## Instructions for the task
An exact reproduction is required of the lines from the beginning of the entries through the line with "by giving all", pictures excluded and nothing added.

######

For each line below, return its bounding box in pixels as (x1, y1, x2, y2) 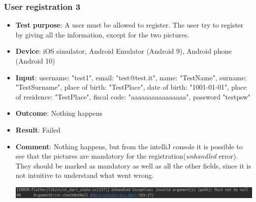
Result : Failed (15, 124, 61, 135)
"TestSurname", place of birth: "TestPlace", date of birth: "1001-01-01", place (15, 82, 247, 92)
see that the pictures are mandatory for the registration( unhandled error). (15, 151, 238, 161)
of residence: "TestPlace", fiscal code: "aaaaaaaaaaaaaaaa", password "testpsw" (15, 91, 251, 101)
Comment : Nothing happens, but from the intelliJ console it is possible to (15, 141, 243, 151)
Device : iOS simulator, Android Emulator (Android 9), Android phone (15, 46, 232, 56)
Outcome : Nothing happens (15, 108, 102, 118)
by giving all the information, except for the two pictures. (15, 29, 190, 39)
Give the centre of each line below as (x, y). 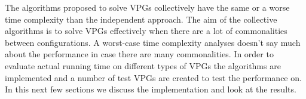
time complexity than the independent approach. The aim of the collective (141, 19)
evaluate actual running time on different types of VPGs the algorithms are (143, 65)
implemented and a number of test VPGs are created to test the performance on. (153, 77)
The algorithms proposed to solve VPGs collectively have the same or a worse (147, 7)
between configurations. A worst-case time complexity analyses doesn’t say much (153, 42)
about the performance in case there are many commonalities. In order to (139, 54)
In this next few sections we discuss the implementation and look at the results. (151, 89)
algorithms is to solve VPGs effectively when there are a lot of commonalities (146, 31)

######

## Written answer
For each line below, return its bounding box in pixels as (x1, y1, x2, y2) 
Result : Failed (15, 124, 61, 135)
"TestSurname", place of birth: "TestPlace", date of birth: "1001-01-01", place (15, 82, 247, 92)
see that the pictures are mandatory for the registration( unhandled error). (15, 151, 238, 161)
of residence: "TestPlace", fiscal code: "aaaaaaaaaaaaaaaa", password "testpsw" (15, 91, 251, 101)
Comment : Nothing happens, but from the intelliJ console it is possible to (15, 141, 243, 151)
Device : iOS simulator, Android Emulator (Android 9), Android phone (15, 46, 232, 56)
Outcome : Nothing happens (15, 108, 102, 118)
by giving all the information, except for the two pictures. (15, 29, 190, 39)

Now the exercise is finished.